MySQL out of memory on huge query

memoryMySQL

I've identified a huge query which is causing my MySQL server to run out of memory. Unfortunately, I don't have access to the application side, so I'm trying to prevent the crash.

Here is the query, there is no fixed date/time for it to occur:

SELECT SQL_CALC_FOUND_ROWS * 
FROM logs  
WHERE 
  ctime > '1489202077' AND ctime <= '1489212877'   
  AND ( (
    ((msg_type IN ('1', '10', '11')  AND status IN ('0','1','2')) )
    OR  
    ((msg_type IN ('0', '10', '11')  AND status IN ('0','1','2','3')) 
   ) ))  
   AND msg_type NOT IN ('4','5')  
   AND ((host_id IN ('14','19',.... >,'406602','406603')) -- around 400000 values !
  )
  ORDER BY ctime DESC, host_name ASC, log_id DESC, service_description ASC  
  LIMIT 0, 30 ;

When I execute it, MySQL occupies all the RAM little by little (like a memory leak) and is killed by the OOM killer.

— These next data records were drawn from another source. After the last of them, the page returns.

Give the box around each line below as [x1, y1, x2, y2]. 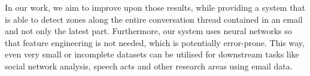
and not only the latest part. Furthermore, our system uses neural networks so [5, 25, 292, 37]
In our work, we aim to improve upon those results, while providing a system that [5, 1, 305, 13]
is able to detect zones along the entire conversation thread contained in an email [5, 13, 303, 25]
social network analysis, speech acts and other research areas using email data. [5, 59, 293, 72]
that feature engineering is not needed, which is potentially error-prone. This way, [5, 36, 305, 48]
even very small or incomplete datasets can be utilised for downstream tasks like [5, 48, 299, 60]
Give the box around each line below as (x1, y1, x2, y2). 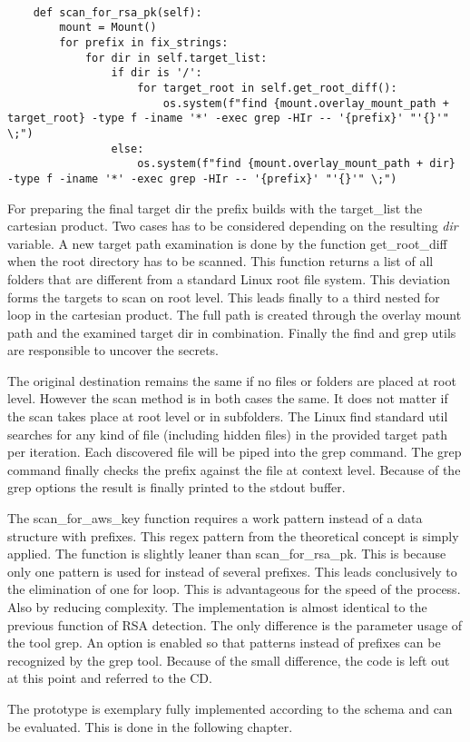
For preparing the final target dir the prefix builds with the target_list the (7, 198, 423, 217)
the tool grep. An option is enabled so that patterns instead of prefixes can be (7, 633, 441, 652)
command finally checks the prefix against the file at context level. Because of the (7, 460, 461, 479)
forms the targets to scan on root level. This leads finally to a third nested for (7, 287, 440, 306)
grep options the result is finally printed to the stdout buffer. (7, 478, 346, 497)
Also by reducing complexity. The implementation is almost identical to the (7, 598, 427, 616)
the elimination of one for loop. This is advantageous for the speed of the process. (7, 579, 461, 599)
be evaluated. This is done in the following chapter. (7, 717, 293, 736)
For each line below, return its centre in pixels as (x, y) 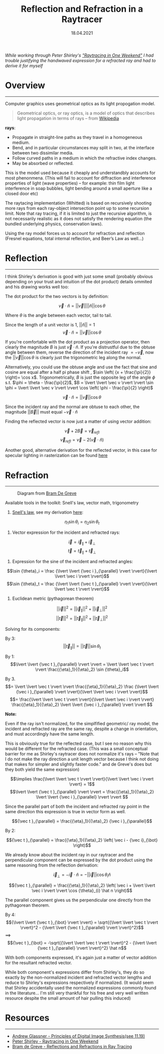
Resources (27, 1018)
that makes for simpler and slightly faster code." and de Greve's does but (79, 764)
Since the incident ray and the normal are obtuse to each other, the (72, 407)
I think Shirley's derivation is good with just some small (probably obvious (79, 276)
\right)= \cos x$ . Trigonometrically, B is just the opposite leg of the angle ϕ (80, 377)
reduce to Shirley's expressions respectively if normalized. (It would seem (79, 983)
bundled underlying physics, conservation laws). (54, 224)
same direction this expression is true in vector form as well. (65, 812)
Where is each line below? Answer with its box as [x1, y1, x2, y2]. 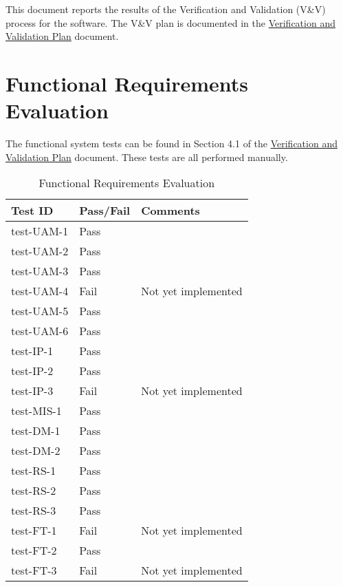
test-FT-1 [11, 522, 57, 539]
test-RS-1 [11, 462, 56, 479]
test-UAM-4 [11, 283, 69, 299]
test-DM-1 [11, 423, 60, 439]
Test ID [11, 202, 54, 219]
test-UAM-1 [11, 223, 69, 239]
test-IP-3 [11, 383, 54, 399]
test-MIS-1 [11, 403, 62, 419]
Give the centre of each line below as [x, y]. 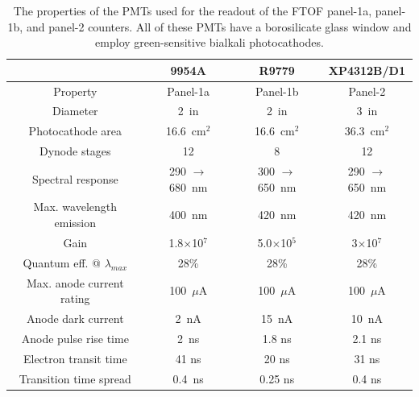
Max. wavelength [75, 207]
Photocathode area [75, 131]
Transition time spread [75, 378]
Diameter [75, 111]
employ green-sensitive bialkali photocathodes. [209, 42]
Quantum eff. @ [62, 262]
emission [75, 223]
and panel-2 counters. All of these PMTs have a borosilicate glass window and [219, 26]
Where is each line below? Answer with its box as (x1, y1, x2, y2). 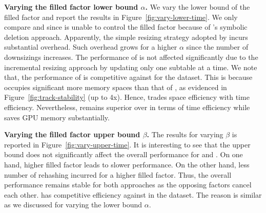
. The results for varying (147, 129, 223, 140)
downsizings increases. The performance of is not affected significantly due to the (4, 51, 258, 62)
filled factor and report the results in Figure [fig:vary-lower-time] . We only (4, 11, 238, 22)
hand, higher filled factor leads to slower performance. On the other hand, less (4, 159, 250, 169)
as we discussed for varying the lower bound (4, 199, 142, 210)
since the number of (186, 41, 249, 52)
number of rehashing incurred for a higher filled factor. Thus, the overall (4, 169, 232, 180)
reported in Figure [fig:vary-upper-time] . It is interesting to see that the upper (4, 139, 251, 150)
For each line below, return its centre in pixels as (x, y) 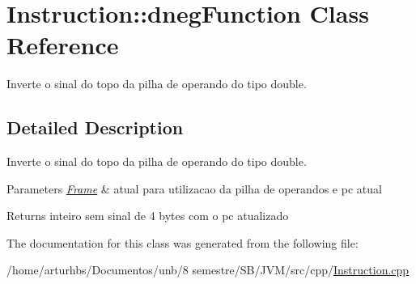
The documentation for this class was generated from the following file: (183, 242)
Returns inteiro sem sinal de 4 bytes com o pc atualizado (148, 216)
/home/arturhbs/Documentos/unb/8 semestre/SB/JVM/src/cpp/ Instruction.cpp (208, 270)
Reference (63, 45)
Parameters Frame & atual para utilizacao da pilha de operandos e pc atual (194, 188)
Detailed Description (95, 127)
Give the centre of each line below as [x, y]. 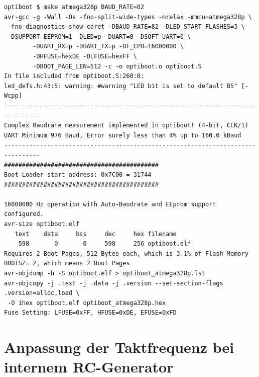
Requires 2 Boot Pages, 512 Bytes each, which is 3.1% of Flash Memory [126, 253]
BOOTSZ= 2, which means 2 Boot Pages [67, 263]
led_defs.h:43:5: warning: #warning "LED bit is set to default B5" [121, 86]
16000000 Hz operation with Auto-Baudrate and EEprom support [110, 204]
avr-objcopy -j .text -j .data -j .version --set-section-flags [114, 283]
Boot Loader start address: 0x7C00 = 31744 [78, 175]
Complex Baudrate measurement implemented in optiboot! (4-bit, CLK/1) [126, 126]
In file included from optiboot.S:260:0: [74, 76]
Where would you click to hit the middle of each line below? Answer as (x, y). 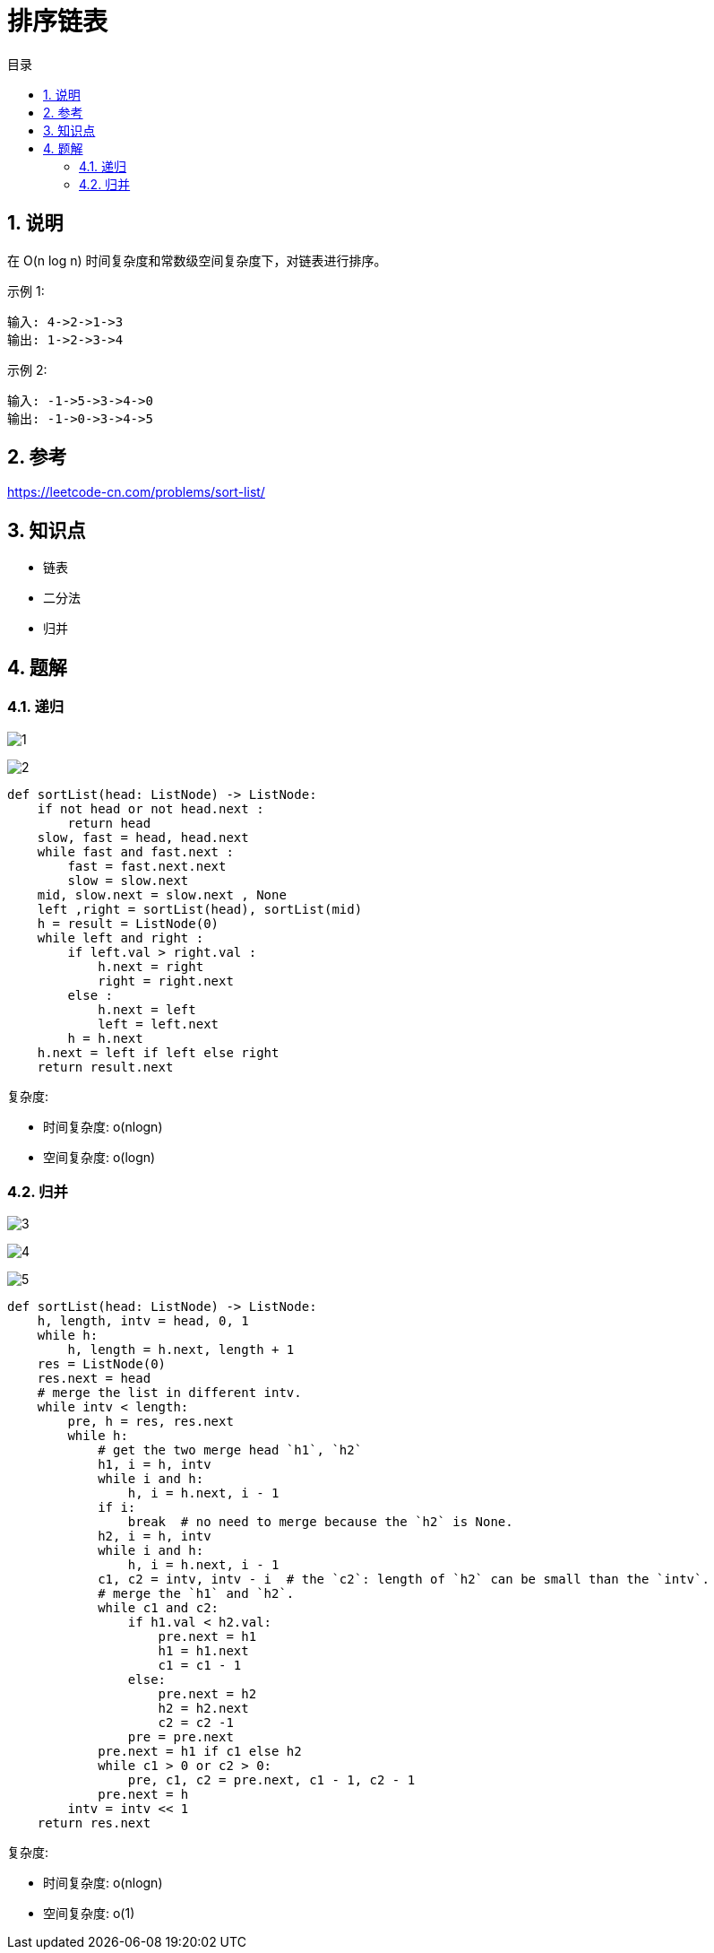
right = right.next (166, 981)
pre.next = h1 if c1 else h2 (200, 1752)
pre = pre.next (181, 1737)
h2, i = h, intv (155, 1536)
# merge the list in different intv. (169, 1393)
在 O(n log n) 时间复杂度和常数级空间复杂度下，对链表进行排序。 (197, 260)
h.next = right (151, 966)
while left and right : (120, 937)
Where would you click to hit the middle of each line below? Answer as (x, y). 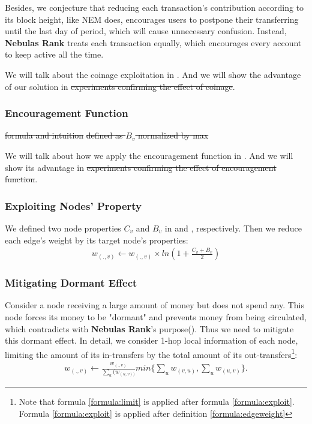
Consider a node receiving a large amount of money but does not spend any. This (154, 305)
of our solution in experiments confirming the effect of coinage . (120, 86)
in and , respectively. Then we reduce (233, 228)
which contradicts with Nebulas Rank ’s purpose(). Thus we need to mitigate (149, 328)
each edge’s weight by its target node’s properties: (97, 240)
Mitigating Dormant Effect (71, 283)
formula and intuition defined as (64, 135)
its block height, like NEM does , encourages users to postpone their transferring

In the process list, the query is frozen in the "statistics" state. Even if I kill it, it remains:

| 633363 | *** | *** | *** | Killed |    334 | statistics  | SELECT SQL_CALC_FOUND_ROWS * FROM logs  WHERE ctime > '1489406239' AND ctime <= '1489417039'   AND ( | 0 | 0 |

The situation is exactly the same with an EXPLAIN before the SELECT.

I didn't find any clue on saturated buffers, increasing InnoDB buffer pool size doesn't change anything, I guess the leak occurs at the preparation stage. I've been able to slow down that leak with optimizer_search_depth=0 but I don't know if it is a good idea.

The target table (logs) size is 9GB, partitioned by ranges and got the following indexes :

  PRIMARY KEY (`log_id`,`ctime`),
  KEY `host_name` (`host_name`(64)),
  KEY `service_description` (`service_description`(64)),
  KEY `status` (`status`),
  KEY `instance_name` (`instance_name`),
  KEY `ctime` (`ctime`),
  KEY `rq1` (`host_id`,`service_id`,`msg_type`,`status`,`ctime`),
  KEY `rq2` (`host_id`,`msg_type`,`status`,`ctime`),
  KEY `host_id` (`host_id`,`service_id`,`msg_type`,`ctime`,`status`),
  KEY `host_id_2` (`host_id`,`msg_type`,`ctime`,`status`)

Here are some useful informations on configuration (MySQL 5.6.29-76.2, 64GB of RAM, all tables InnoDB), the other parameters are the defaults ones.

innodb_buffer_pool_instances = 16
innodb_buffer_pool_size = 16G
innodb_log_file_size    = 4G
innodb_log_buffer_size = 32M
innodb_file_per_table   = 1
innodb_file_format      = Barracuda
innodb_data_file_path   = ibdata1:12M:autoextend
tmp_table_size      = 32M
max_heap_table_size = 32M
query_cache_type    = 0
query_cache_size    = 0
max_connections     = 150
thread_cache_size   = 200
thread_pool_size    = 20
open_files_limit    = 65535
max_allowed_packet  = 16M
max_connect_errors  = 100000
sql_mode            = NO_ENGINE_SUBSTITUTION
userstat            = on
optimizer_search_depth = 7
sort_buffer_size      = 4M
read_rnd_buffer_size  = 2M
join_buffer_size      = 2M

I didn't activate the query cache because there is a lot of inserts and updates on this database.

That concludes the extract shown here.